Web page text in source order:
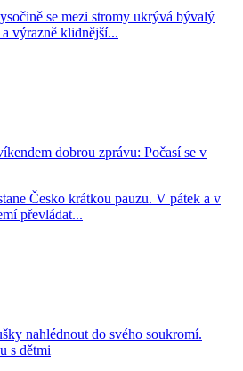
se mezi stromy ukrývá bývalý
výrazně klidnější...
dobrou zprávu: Počasí se v
Česko krátkou pauzu. V pátek a v
převládat...
nahlédnout do svého soukromí.
s dětmi
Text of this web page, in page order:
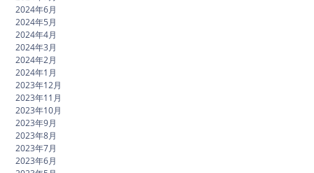
2024年6月
2024年5月
2024年4月
2024年3月
2024年2月
2024年1月
2023年12月
2023年11月
2023年10月
2023年9月
2023年8月
2023年7月
2023年6月
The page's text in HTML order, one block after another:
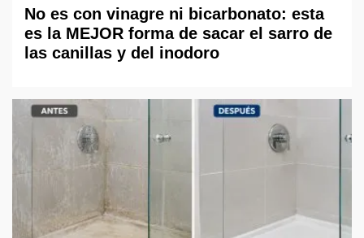
No es con vinagre ni bicarbonato: esta
es la MEJOR forma de sacar el sarro de
las canillas y del inodoro
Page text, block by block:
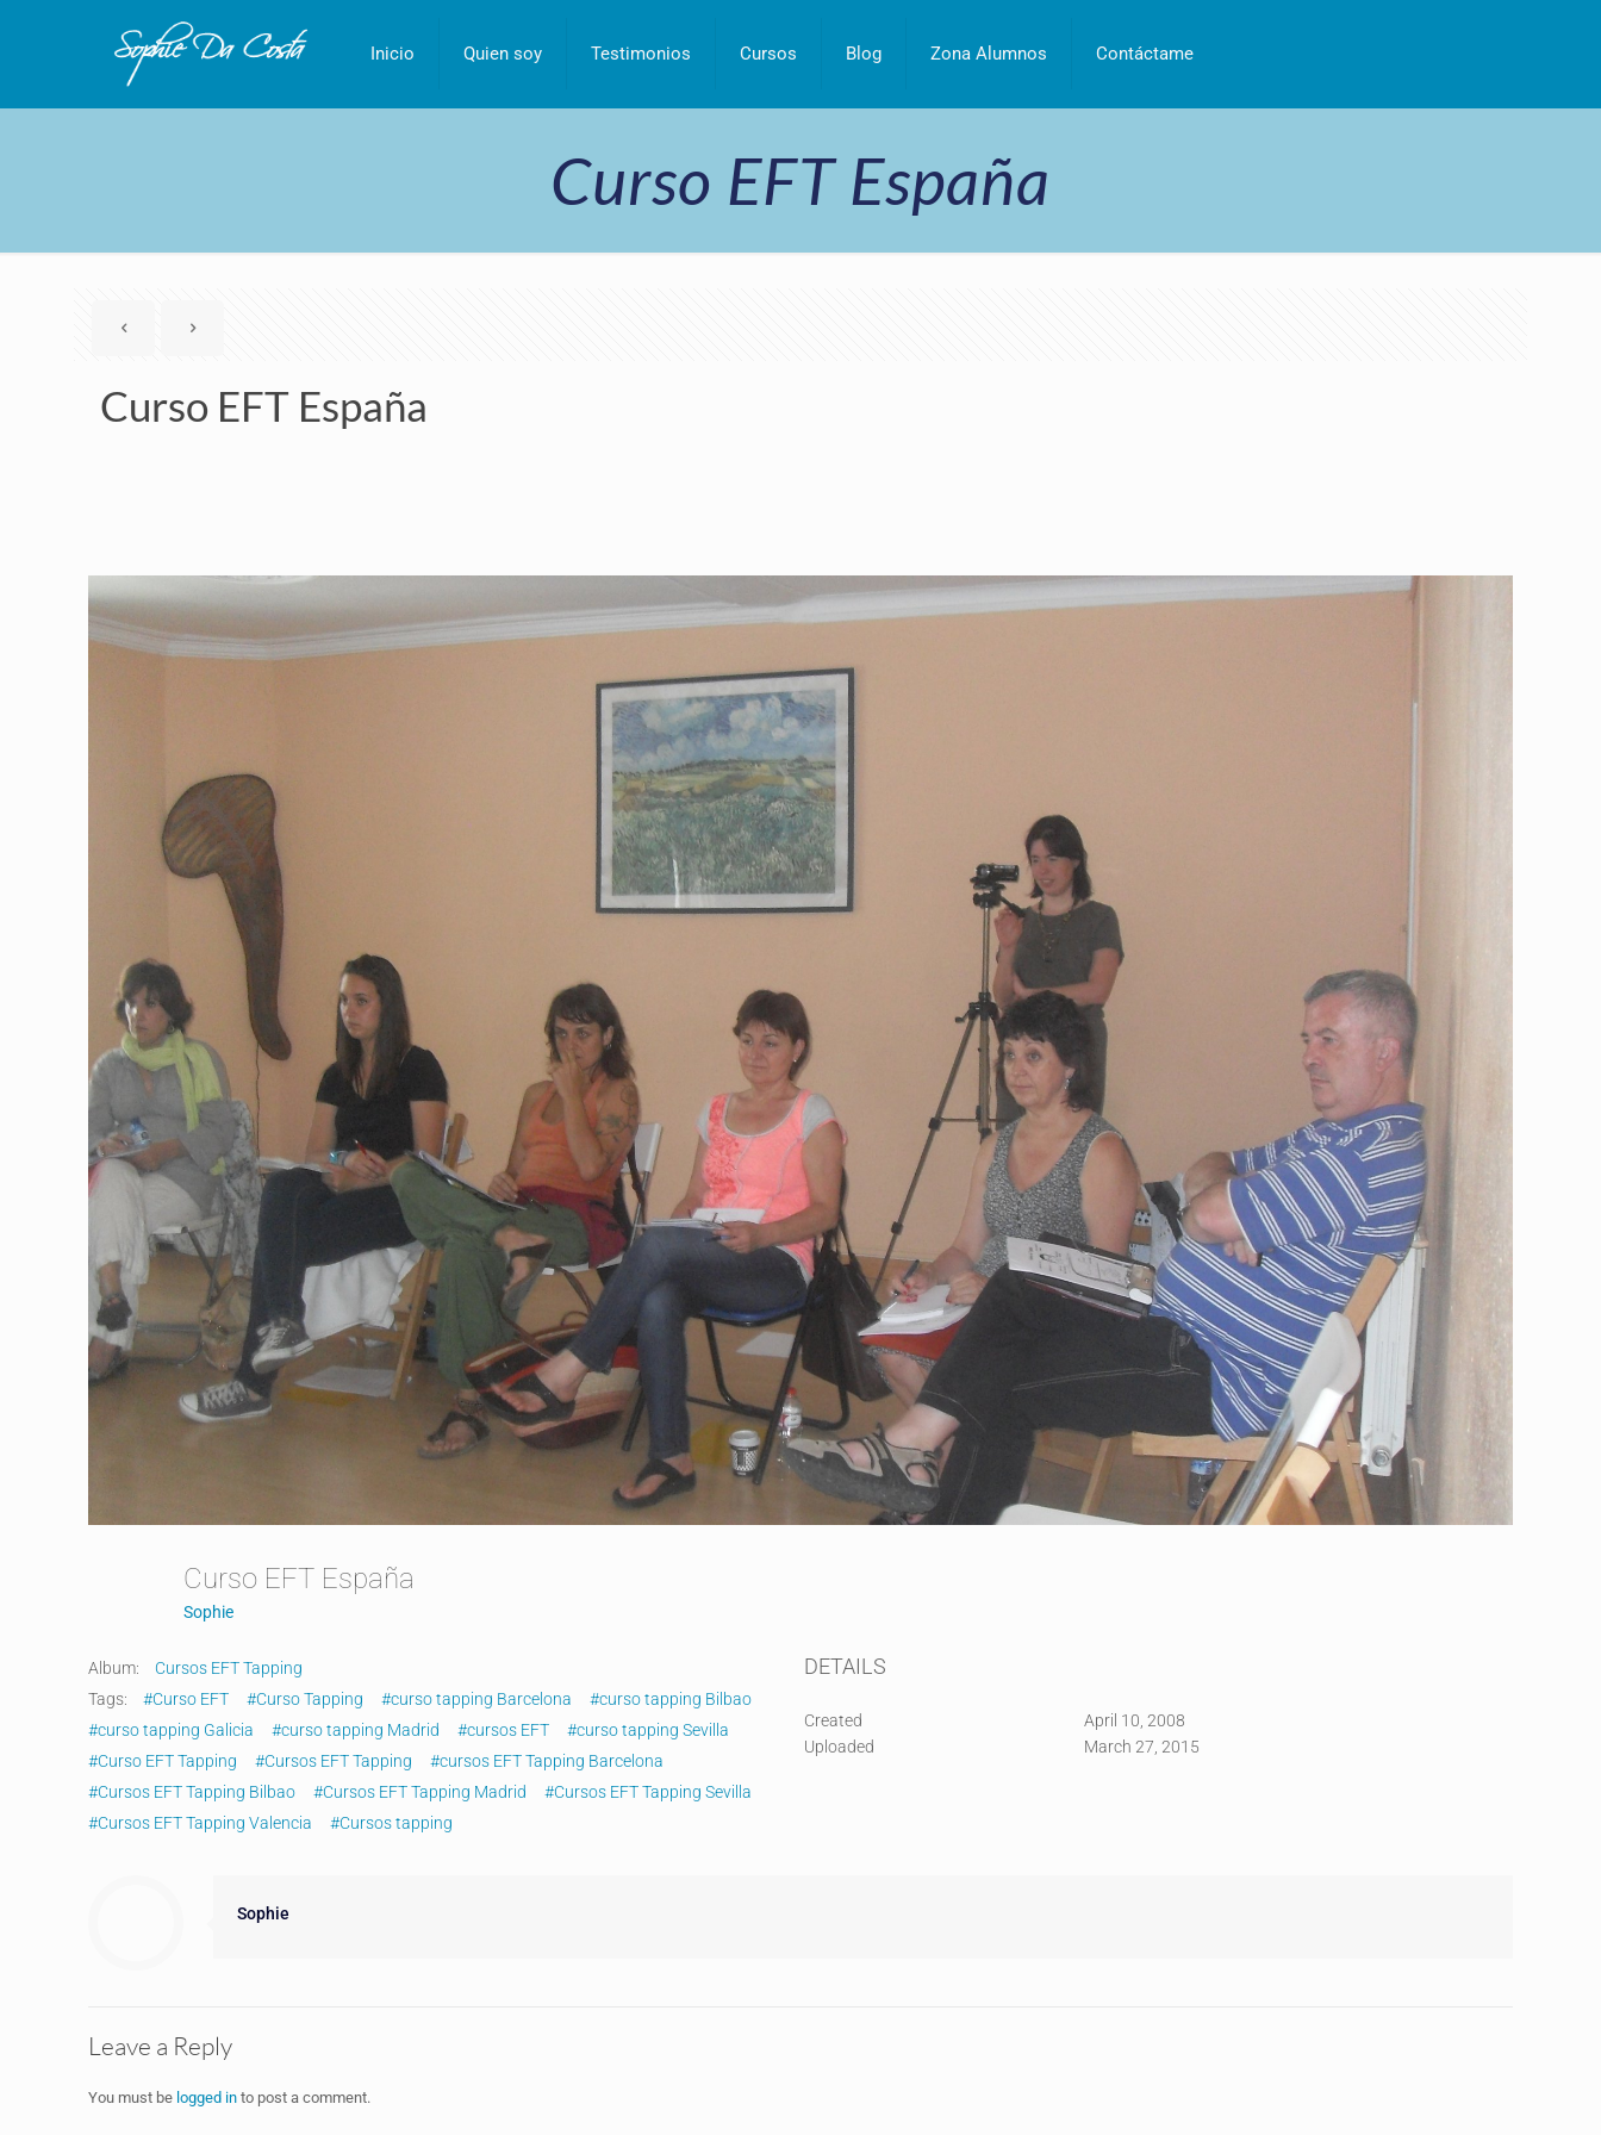
Inicio Quien soy Testimonios Cursos Blog Zona Alumnos Contáctame
Curso EFT España
Curso EFT España
Curso EFT España
Sophie
Album:
Cursos EFT Tapping
Tags:
#Curso EFT #Curso Tapping #curso tapping Barcelona
#curso tapping Bilbao
#curso tapping Galicia
#curso tapping Madrid #cursos EFT
#curso tapping Sevilla
#Curso EFT Tapping
#Cursos EFT Tapping
#cursos EFT Tapping Barcelona
#Cursos EFT Tapping Bilbao
#Cursos EFT Tapping Madrid
#Cursos EFT Tapping Sevilla
#Cursos EFT Tapping Valencia
#Cursos tapping
DETAILS
Created
April 10, 2008
Uploaded
March 27, 2015
Sophie
Leave a Reply
You must be logged in to post a comment.
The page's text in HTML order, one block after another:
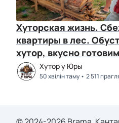
Хуторская жизнь.
квартиры в лес.
хутор, вкусно
отдыхаем с друзьями
Хутор у Юры
50 хвілін таму 2 511
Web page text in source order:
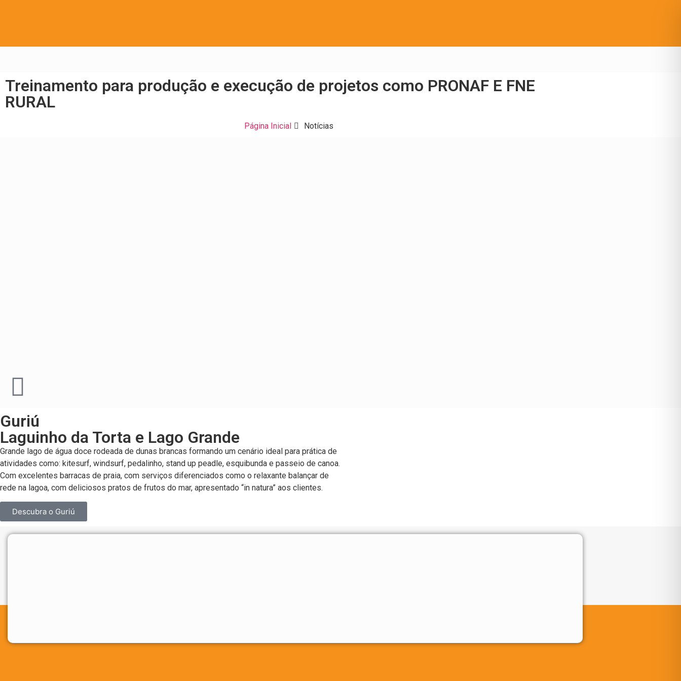
Treinamento para produção e execução de projetos como PRONAF E FNE
RURAL
Página Inicial Notícias
Guriú
Laguinho da Torta e Lago Grande
Grande lago de água doce rodeada de dunas brancas formando um cenário ideal para prática de
atividades como: kitesurf, windsurf, pedalinho, stand up peadle, esquibunda e passeio de canoa.
Com excelentes barracas de praia, com serviços diferenciados como o relaxante balançar de
rede na lagoa, com deliciosos pratos de frutos do mar, apresentado “in natura” aos clientes.
Descubra o Guriú
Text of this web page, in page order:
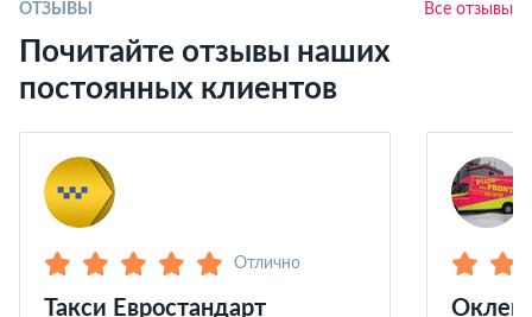
ОТЗЫВЫ Все отзывы
Почитайте отзывы наших
постоянных клиентов
Отлично
Такси Евростандарт
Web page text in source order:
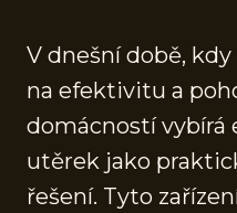
V dnešní době,
na efektivitu a
domácností vybírá
utěrek jako
řešení. Tyto
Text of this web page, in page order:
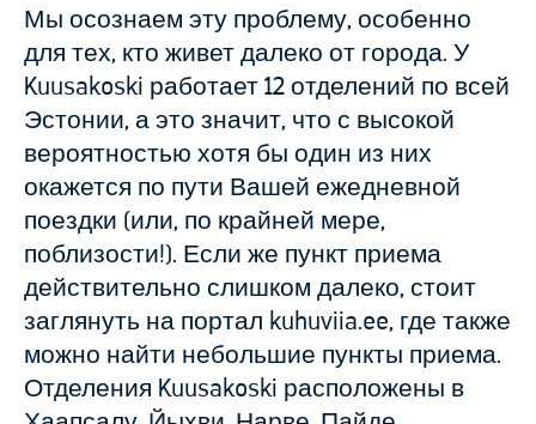
Мы осознаем эту проблему, особенно
для тех, кто живет далеко от города. У
Kuusakoski работает 12 отделений по всей
Эстонии, а это значит, что с высокой
вероятностью хотя бы один из них
окажется по пути Вашей ежедневной
поездки (или, по крайней мере,
поблизости!). Если же пункт приема
действительно слишком далеко, стоит
заглянуть на портал kuhuviia.ee, где также
можно найти небольшие пункты приема.
Отделения Kuusakoski расположены в
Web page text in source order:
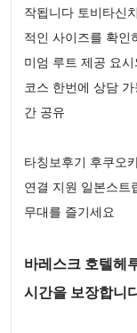
작됩니다 토비타신
적인 사이즈를 확인
미엄 루트 제공 요
코스 한번에 상담
간 공유
타칭보후기 후쿠오
연결 지원 일본스트
무대를 즐기세요
바레스크 호텔헤
시간을 보장합니
_ _ _ _
Assignment: Could you set down the records above word for word, without any of the pictures?

Answer to the exercise:
Web page text in source order:
se mezi stromy ukrývá bývalý
výrazně klidnější...
dobrou zprávu: Počasí se v
Česko krátkou pauzu. V pátek a v
převládat...
nahlédnout do svého soukromí.
s dětmi
Text of this web page, in page order:
2024年6月
2024年5月
2024年4月
2024年3月
2024年2月
2024年1月
2023年12月
2023年11月
2023年10月
2023年9月
2023年8月
2023年7月
2023年6月
The page's text in HTML order, one block after another:
No es con vinagre ni bicarbonato: esta
es la MEJOR forma de sacar el sarro de
las canillas y del inodoro
Page text, block by block:
Inicio Quien soy Testimonios Cursos Blog Zona Alumnos Contáctame
Curso EFT España
Curso EFT España
Curso EFT España
Sophie
Album:
Cursos EFT Tapping
Tags:
#Curso EFT #Curso Tapping #curso tapping Barcelona
#curso tapping Bilbao
#curso tapping Galicia
#curso tapping Madrid #cursos EFT
#curso tapping Sevilla
#Curso EFT Tapping
#Cursos EFT Tapping
#cursos EFT Tapping Barcelona
#Cursos EFT Tapping Bilbao
#Cursos EFT Tapping Madrid
#Cursos EFT Tapping Sevilla
#Cursos EFT Tapping Valencia
#Cursos tapping
DETAILS
Created
April 10, 2008
Uploaded
March 27, 2015
Sophie
Leave a Reply
You must be logged in to post a comment.
The page's text in HTML order, one block after another:
Хуторская жизнь.
квартиры в лес.
хутор, вкусно
отдыхаем с друзьями
Хутор у Юры
50 хвілін таму 2 511
Web page text in source order:
Treinamento para produção e execução de projetos como PRONAF E FNE
RURAL
Página Inicial Notícias
Guriú
Laguinho da Torta e Lago Grande
Grande lago de água doce rodeada de dunas brancas formando um cenário ideal para prática de
atividades como: kitesurf, windsurf, pedalinho, stand up peadle, esquibunda e passeio de canoa.
Com excelentes barracas de praia, com serviços diferenciados como o relaxante balançar de
rede na lagoa, com deliciosos pratos de frutos do mar, apresentado “in natura” aos clientes.
Descubra o Guriú
Text of this web page, in page order:
ОТЗЫВЫ Все отзывы
Почитайте отзывы наших
постоянных клиентов
Отлично
Такси Евростандарт
Web page text in source order:
V dnešní době,
na efektivitu a
domácností vybírá
utěrek jako
řešení. Tyto
Text of this web page, in page order:
Мы осознаем эту проблему, особенно
для тех, кто живет далеко от города. У
Kuusakoski работает 12 отделений по всей
Эстонии, а это значит, что с высокой
вероятностью хотя бы один из них
окажется по пути Вашей ежедневной
поездки (или, по крайней мере,
поблизости!). Если же пункт приема
действительно слишком далеко, стоит
заглянуть на портал kuhuviia.ee, где также
можно найти небольшие пункты приема.
Отделения Kuusakoski расположены в
Web page text in source order:
작됩니다 토비타신
적인 사이즈를 확인
미엄 루트 제공 요
코스 한번에 상담
간 공유
타칭보후기 후쿠오
연결 지원 일본스트
무대를 즐기세요
바레스크 호텔헤
시간을 보장합니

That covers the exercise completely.